A requests session meant for scraping with caching, backoffs and historical fallbacks.

## Dependencies :globe_with_meridians:

Python 3.11.6:

- [numpy](https://numpy.org/)
- [requests-cache](https://requests-cache.readthedocs.io/en/stable/)
- [wayback](https://github.com/edgi-govdata-archiving/wayback)
- [func-timeout](https://github.com/kata198/func_timeout)
- [random_user_agent](https://github.com/Luqman-Ud-Din/random_user_agent)
- [tenacity](https://github.com/jd/tenacity)
- [playwright](https://playwright.dev/)

## Raison D'être :thought_balloon:

`scrapesession` is a requests session that performs heavy caching and other tools in order to efficiently scrape sites.

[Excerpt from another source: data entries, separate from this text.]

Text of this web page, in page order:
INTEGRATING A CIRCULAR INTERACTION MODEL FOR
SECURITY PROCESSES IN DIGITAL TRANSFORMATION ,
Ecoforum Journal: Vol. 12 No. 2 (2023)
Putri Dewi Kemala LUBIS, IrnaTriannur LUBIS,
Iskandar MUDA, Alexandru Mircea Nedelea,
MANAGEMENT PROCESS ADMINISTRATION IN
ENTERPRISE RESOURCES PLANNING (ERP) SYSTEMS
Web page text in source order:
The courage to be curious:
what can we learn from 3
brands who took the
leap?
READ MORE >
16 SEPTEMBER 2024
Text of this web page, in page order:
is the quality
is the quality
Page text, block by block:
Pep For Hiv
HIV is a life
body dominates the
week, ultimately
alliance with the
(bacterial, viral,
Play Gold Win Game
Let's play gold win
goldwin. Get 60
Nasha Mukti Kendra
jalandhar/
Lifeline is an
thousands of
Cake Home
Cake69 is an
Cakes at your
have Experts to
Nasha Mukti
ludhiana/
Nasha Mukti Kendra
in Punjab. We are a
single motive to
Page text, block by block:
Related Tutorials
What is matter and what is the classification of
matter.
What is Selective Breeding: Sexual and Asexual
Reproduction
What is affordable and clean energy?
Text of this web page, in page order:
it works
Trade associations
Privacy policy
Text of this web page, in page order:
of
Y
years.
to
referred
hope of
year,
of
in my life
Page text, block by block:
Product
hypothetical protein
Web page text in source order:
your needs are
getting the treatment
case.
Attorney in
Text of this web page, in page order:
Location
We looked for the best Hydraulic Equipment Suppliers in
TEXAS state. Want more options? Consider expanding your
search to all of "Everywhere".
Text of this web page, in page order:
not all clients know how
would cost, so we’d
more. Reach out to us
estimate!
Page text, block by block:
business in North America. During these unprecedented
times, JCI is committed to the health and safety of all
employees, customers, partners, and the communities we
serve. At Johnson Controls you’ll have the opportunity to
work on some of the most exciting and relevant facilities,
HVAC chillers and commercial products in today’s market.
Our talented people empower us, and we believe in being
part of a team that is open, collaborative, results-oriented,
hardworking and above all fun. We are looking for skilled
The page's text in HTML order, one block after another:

## Architecture :triangular_ruler:

`scrapesession` is a requests session that has the following properties:

1. Handle non 302 redirects (such as in javascript).
2. Retries and backoffs.
3. User-Agent rotations.
4. Caching.
5. Wayback Machine integration.

## Installation :inbox_tray:

This is a python package hosted on pypi, so to install simply run the following command:

`pip install scrapesession`

or install using this local repository:

`python setup.py install --old-and-unmanageable`

## Usage example :eyes:

The use of `scrapesession` is entirely through code due to it being a library. It has exactly the same semantics as a requests session:

```python
from scrapesession.scrapesession import create_scrape_session


session = create_scrape_session()

response = session.get("http://www.helloworld.com")
print(response.text)
```

## License :memo:

The project is available under the [MIT License](LICENSE).